I didn't test it, but why wouldn't it work?

new Iterator[String] {
  def hasNext = resultSet.next()
  def next() = resultSet.getString(1)
}.toStream

answered Mar 09 '12 at 17:50

elbowich

1,941
1
13
12

That looks perfect. I'll test it as soon as I get my database set up. I don't even think I need to convert it to a `Stream`. I can apply `map`, `filter`, etc. directly to it. – Ralph Mar 10 '12 at 13:43
1

I would like to give you a second up-vote. I've added this code fragment to my Scala snippets library. It's quickly becoming one of my favorites. – Ralph Mar 22 '12 at 11:56
8

It's a cool solution but I worry. I think the usual contract of `Iterator` is that `hasNext` is side-effect-free. It could be called any number of times between two calls to `next`. Is there something preventing this from becoming an issue? – Daniel Darabos Jan 25 '16 at 18:01
Good answer , but what is the actual implementation ? – Yordan Georgiev Oct 14 '16 at 09:52
1

Didn't work for me with `mysql-connector-java` version 6. Not sure if I did anything wrong, but my `ResultSet` got closed on the second `next()` call, so I could only retrieve one result row. The only way it's not auto-closed before I got all rows seems to be using `while (rs.next()) {...}`, so I add items individually to a `scala.collection.mutable.ListBuffer` within the `while`. Doesn't seem pretty, but couldn't figure out any other way. – Nick Apr 07 '17 at 11:16
1

@Nick Using `new Iterator[String]{ ... }.toList` instead of `.toStream` will fetch the entire set of results immediately, instead of just the first row. – steinar Aug 22 '17 at 18:22
This is converting one column from rs into stream. Is there a way of converting a rs with multiple columns into one array/list with multi dimensions? – davidzxc574 Jul 29 '20 at 11:41
Same here, ResultSet got closed on the second next() call, It allows to get only first record – Capacytron Nov 14 '22 at 21:26

hraban · Answer 2 · 2016-08-25T16:07:18.353

Utility function for @elbowich's answer:

def results[T](resultSet: ResultSet)(f: ResultSet => T) = {
  new Iterator[T] {
    def hasNext = resultSet.next()
    def next() = f(resultSet)
  }
}

Allows you to use type inference. E.g.:

stmt.execute("SELECT mystr, myint FROM mytable")

// Example 1:
val it = results(stmt.resultSet) {
  case rs => rs.getString(1) -> 100 * rs.getInt(2)
}
val m = it.toMap // Map[String, Int]

// Example 2:
val it = results(stmt.resultSet)(_.getString(1))

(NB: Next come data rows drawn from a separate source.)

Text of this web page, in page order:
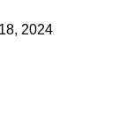
2024
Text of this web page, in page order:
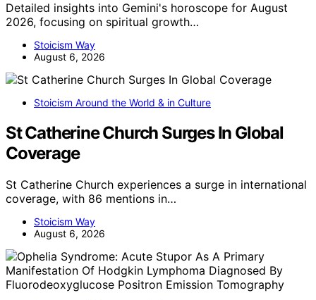
Detailed insights into Gemini's horoscope for August
2026, focusing on spiritual growth…
Stoicism Way
August 6, 2026
Stoicism Around the World & in Culture
St Catherine Church Surges In Global
Coverage
St Catherine Church experiences a surge in international
coverage, with 86 mentions in…
Stoicism Way
August 6, 2026
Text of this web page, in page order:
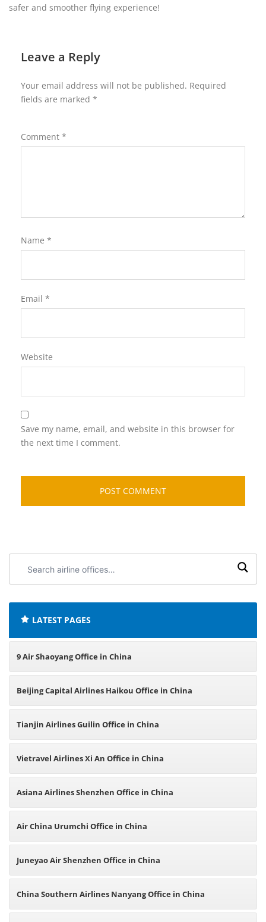
safer and smoother flying experience!
Leave a Reply
Your email address will not be published. Required
fields are marked *
Comment *
Name *
Email *
Website
Save my name, email, and website in this browser for
the next time I comment.
airline
LATEST PAGES
9 Air Shaoyang Office in China
Beijing Capital Airlines Haikou Office in China
Tianjin Airlines Guilin Office in China
Vietravel Airlines Xi An Office in China
Asiana Airlines Shenzhen Office in China
Air China Urumchi Office in China
Juneyao Air Shenzhen Office in China
China Southern Airlines Nanyang Office in China
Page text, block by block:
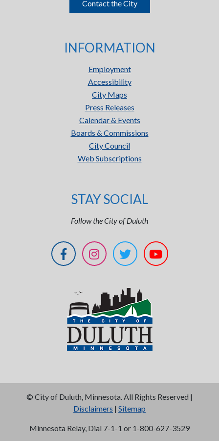
Contact the City
INFORMATION
Employment
Accessibility
City Maps
Press Releases
Calendar & Events
Boards & Commissions
City Council
Web Subscriptions
STAY SOCIAL
Follow the City of Duluth
© City of Duluth, Minnesota. All Rights Reserved |
Disclaimers | Sitemap
Minnesota Relay, Dial 7-1-1 or 1-800-627-3529
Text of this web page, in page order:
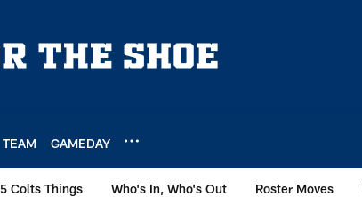
TEAM GAMEDAY
5 Colts Things Who's In, Who's Out Roster Moves
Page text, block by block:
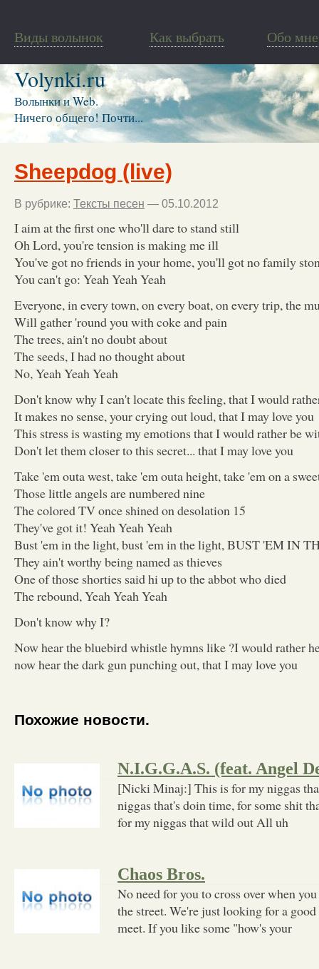
Виды волынок Как выбрать Обо мне
Volynki.ru
Волынки и Web.
Ничего общего! Почти...
Sheepdog (live)
В рубрике: Тексты песен — 05.10.2012
I aim at the first one who'll dare to stand still
Oh Lord, you're tension is making me ill
You've got no friends in your home, you'll got no family
You can't go: Yeah Yeah Yeah
Everyone, in every town, on every boat, on every trip, the
Will gather 'round you with coke and pain
The trees, ain't no doubt about
The seeds, I had no thought about
No, Yeah Yeah Yeah
Don't know why I can't locate this feeling, that I would
It makes no sense, your crying out loud, that I may love you
This stress is wasting my emotions that I would rather be
Don't let them closer to this secret... that I may love you
Take 'em outa west, take 'em outa height, take 'em on a
Those little angels are numbered nine
The colored TV once shined on desolation 15
They've got it! Yeah Yeah Yeah
Bust 'em in the light, bust 'em in the light, BUST 'EM IN
They ain't worthy being named as thieves
One of those shorties said hi up to the abbot who died
The rebound, Yeah Yeah Yeah
Don't know why I?
Now hear the bluebird whistle hymns like ?I would rather
now hear the dark gun punching out, that I may love you
Похожие новости.
N.I.G.G.A.S. (feat. Angel
[Nicki Minaj:] This is for my niggas
niggas that's doin time, for some shit
for my niggas that wild out All uh
Chaos Bros.
No need for you to cross over when
the street. We're just looking for a
meet. If you like some "how's your
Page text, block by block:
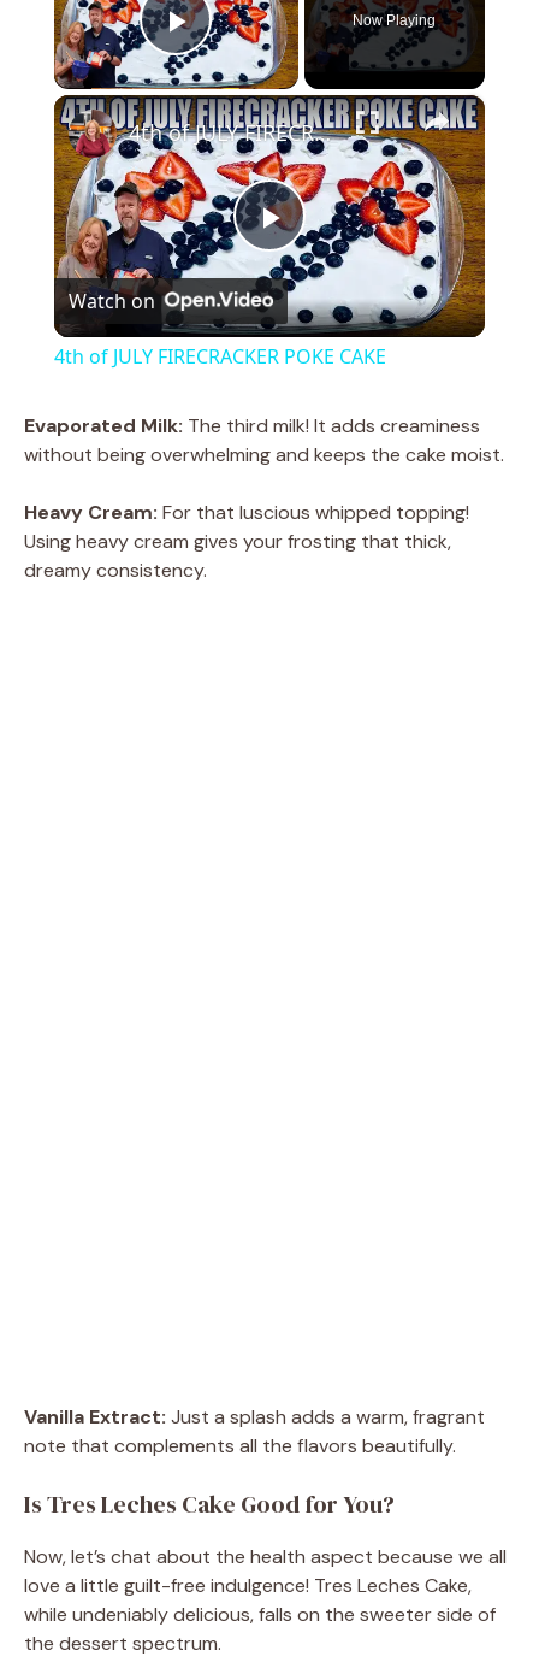
Play Video
Now Playing
×
P
l
y
V
4th of JULY FIRECRACKER POKE CAKE
Watch on
4th of JULY FIRECRACKER POKE CAKE
Evaporated Milk: The third milk! It adds creaminess
without being overwhelming and keeps the cake moist.
Heavy Cream: For that luscious whipped topping!
Using heavy cream gives your frosting that thick,
dreamy consistency.
Vanilla Extract: Just a splash adds a warm, fragrant
note that complements all the flavors beautifully.
Is Tres Leches Cake Good for You?
Now, let’s chat about the health aspect because we all
love a little guilt-free indulgence! Tres Leches Cake,
while undeniably delicious, falls on the sweeter side of
the dessert spectrum.
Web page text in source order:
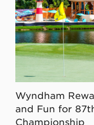
Wyndham
and Fun for
Championship
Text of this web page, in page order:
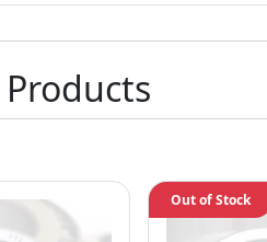
Out of Stock
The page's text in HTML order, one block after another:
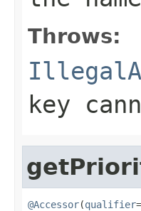
Throws:
key
@Accessor(qualifier
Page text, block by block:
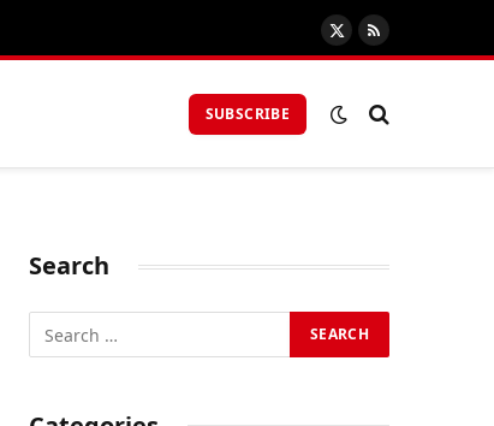
X
(Twitter)
RSS
SUBSCRIBE
Search
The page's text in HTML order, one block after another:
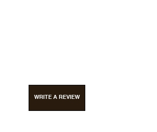
WRITE A REVIEW
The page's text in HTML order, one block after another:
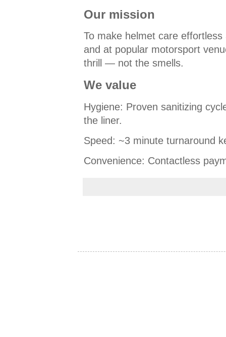
Our mission
To make helmet care
and at popular motorsport
thrill — not the smells.
We value
Hygiene: Proven sanitizing
the liner.
Speed: ~3 minute turnaround
Convenience: Contactless
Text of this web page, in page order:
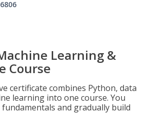
Learning &
Course
certificate combines Python, data
learning into one course. You
and gradually build
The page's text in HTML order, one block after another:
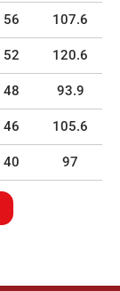
56 107.6
52 120.6
48 93.9
46 105.6
40 97
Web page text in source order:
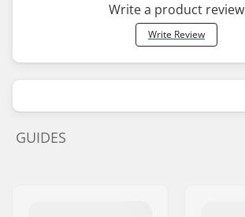
Write a product review
Write Review
GUIDES
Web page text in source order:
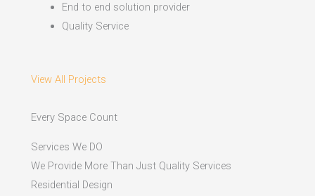
End to end solution provider
Quality Service
View All Projects
Every Space Count
Services We DO
We Provide More Than Just Quality Services
Residential Design

score 10 · Answer 3 · answered Sep 29 '16 at 16:31

This sounds like a great opportunity for an implicit class. First define the implicit class somewhere:

import java.sql.ResultSet

object Implicits {

    implicit class ResultSetStream(resultSet: ResultSet) {

        def toStream: Stream[ResultSet] = {
            new Iterator[ResultSet] {
                def hasNext = resultSet.next()

                def next() = resultSet
            }.toStream
        }
    }
}

Next, simply import this implicit class wherever you have executed your query and defined the ResultSet object:

import com.company.Implicits._

Finally get the data out using the toStream method. For example, get all the ids as shown below:

val allIds = resultSet.toStream.map(result => result.getInt("id"))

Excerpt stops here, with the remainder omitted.